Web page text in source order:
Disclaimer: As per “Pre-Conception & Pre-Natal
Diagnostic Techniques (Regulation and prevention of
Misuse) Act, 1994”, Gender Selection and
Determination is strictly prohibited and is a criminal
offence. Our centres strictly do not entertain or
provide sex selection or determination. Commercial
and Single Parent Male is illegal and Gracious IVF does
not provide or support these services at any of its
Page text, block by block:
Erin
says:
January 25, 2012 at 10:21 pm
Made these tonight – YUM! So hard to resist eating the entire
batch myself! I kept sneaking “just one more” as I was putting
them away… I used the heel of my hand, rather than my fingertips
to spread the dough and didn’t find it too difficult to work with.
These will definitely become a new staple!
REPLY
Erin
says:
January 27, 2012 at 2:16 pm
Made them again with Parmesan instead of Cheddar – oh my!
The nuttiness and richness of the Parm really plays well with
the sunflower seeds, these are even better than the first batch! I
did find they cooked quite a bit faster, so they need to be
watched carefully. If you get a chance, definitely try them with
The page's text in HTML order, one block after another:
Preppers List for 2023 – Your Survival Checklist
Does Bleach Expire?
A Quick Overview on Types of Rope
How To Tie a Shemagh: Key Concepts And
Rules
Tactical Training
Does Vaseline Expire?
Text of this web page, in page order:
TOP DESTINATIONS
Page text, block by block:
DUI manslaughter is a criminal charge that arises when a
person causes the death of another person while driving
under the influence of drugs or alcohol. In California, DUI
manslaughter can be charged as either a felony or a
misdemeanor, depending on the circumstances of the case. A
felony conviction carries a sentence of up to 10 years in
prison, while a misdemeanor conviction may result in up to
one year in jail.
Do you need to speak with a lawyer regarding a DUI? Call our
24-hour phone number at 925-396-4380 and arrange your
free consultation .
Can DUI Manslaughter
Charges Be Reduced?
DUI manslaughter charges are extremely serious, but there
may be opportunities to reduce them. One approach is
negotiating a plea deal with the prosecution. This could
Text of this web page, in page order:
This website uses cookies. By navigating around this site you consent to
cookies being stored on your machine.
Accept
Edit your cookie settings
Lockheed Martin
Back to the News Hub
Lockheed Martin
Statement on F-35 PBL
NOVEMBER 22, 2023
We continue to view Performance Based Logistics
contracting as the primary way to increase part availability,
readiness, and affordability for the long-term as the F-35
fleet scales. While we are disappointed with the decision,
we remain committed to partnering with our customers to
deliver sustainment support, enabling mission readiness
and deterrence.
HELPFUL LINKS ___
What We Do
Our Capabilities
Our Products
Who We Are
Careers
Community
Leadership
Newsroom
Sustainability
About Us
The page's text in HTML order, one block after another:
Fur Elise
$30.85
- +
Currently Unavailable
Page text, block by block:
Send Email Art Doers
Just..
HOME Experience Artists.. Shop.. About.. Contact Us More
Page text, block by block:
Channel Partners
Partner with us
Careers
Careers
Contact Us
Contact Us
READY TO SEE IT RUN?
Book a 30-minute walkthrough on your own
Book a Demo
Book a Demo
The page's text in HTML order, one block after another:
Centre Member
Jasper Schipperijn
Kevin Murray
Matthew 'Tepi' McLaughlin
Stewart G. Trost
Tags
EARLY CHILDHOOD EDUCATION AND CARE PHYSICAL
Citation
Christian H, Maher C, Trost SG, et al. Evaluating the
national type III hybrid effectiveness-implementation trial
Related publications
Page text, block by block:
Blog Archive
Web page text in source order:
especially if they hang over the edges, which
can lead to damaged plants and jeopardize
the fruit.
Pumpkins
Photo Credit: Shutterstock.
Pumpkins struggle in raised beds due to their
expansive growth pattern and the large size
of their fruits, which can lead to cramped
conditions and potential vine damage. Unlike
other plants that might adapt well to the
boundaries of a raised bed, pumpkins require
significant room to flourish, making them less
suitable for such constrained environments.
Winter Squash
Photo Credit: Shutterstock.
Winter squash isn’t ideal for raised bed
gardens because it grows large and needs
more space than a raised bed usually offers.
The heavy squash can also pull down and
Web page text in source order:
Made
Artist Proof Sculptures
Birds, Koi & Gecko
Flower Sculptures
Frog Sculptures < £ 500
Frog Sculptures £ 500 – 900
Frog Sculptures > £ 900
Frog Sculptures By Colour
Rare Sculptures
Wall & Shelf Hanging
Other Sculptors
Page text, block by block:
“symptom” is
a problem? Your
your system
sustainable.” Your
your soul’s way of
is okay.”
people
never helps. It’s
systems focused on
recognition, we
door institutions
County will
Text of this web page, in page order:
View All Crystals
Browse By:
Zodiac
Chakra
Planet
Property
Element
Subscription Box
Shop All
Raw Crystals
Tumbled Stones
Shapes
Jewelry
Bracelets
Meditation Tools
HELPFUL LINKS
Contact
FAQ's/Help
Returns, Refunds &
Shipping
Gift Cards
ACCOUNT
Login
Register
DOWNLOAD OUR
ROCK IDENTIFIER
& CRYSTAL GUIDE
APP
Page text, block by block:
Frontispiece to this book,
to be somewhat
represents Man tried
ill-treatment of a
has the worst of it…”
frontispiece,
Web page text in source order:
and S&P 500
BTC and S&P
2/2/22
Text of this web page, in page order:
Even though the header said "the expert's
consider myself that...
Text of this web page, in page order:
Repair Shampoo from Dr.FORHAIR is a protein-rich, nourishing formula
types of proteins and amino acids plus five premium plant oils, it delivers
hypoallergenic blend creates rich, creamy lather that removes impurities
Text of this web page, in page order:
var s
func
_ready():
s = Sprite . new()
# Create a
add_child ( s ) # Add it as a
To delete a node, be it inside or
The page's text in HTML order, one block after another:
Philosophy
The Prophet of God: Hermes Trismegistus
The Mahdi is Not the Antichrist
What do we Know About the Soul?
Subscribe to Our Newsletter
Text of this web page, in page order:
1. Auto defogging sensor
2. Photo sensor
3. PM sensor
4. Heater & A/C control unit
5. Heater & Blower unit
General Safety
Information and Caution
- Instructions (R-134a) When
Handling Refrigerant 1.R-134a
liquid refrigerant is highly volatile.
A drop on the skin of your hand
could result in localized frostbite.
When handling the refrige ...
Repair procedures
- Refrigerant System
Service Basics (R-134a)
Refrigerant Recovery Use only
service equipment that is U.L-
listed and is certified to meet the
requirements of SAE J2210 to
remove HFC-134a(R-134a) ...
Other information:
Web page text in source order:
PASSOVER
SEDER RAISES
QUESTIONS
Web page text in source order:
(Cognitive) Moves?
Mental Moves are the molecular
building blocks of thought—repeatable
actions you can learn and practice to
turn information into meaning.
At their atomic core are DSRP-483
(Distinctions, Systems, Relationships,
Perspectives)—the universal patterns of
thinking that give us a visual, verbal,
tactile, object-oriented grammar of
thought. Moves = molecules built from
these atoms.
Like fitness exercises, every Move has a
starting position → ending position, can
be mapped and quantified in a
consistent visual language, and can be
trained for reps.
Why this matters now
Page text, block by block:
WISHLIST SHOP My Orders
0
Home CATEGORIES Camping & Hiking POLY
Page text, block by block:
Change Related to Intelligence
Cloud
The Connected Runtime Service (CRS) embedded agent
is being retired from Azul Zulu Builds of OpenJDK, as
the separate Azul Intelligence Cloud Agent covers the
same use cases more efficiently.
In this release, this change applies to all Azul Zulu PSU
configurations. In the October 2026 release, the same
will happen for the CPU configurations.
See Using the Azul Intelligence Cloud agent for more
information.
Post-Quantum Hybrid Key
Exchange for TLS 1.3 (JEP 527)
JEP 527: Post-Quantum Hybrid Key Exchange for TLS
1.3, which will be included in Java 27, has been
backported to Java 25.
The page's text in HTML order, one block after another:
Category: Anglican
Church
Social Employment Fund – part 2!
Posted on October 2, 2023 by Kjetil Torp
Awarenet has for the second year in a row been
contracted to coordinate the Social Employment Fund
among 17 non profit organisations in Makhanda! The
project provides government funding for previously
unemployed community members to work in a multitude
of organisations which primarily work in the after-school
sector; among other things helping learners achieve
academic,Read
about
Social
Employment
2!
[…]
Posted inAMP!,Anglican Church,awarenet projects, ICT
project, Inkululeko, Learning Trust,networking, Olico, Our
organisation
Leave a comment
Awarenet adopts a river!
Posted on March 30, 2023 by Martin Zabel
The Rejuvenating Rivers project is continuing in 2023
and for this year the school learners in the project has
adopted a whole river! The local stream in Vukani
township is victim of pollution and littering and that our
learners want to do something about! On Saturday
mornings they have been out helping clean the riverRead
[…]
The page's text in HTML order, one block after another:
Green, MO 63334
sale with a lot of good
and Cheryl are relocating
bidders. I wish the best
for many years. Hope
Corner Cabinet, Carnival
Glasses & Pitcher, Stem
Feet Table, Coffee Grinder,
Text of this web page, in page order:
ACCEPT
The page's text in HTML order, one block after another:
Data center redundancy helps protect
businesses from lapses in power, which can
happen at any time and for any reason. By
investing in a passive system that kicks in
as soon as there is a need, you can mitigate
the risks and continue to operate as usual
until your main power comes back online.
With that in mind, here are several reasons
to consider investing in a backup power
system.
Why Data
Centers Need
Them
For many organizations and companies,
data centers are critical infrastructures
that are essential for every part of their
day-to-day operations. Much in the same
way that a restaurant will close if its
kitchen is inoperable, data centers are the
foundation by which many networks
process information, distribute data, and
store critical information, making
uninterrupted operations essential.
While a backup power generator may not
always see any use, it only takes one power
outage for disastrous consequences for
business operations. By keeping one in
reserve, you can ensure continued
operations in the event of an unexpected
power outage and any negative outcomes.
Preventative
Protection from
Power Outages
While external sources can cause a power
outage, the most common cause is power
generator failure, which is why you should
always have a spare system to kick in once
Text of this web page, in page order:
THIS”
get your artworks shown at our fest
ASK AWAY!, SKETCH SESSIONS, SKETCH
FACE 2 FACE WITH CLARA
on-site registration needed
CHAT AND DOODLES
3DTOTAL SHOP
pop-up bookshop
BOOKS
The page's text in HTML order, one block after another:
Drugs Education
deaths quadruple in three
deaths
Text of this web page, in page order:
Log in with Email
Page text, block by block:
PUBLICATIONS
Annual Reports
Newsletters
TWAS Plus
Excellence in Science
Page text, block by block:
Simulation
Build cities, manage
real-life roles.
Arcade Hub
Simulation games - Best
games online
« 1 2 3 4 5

........

_Work required_
Retype exactly the lines above, from the one with "Awarenet adopts a river!" through the one with "township is victim", inclusive.

_Written reply_
Awarenet adopts a river!
Posted on March 30, 2023 by Martin Zabel
The Rejuvenating Rivers project is continuing in 2023
and for this year the school learners in the project has
adopted a whole river! The local stream in Vukani
township is victim of pollution and littering and that our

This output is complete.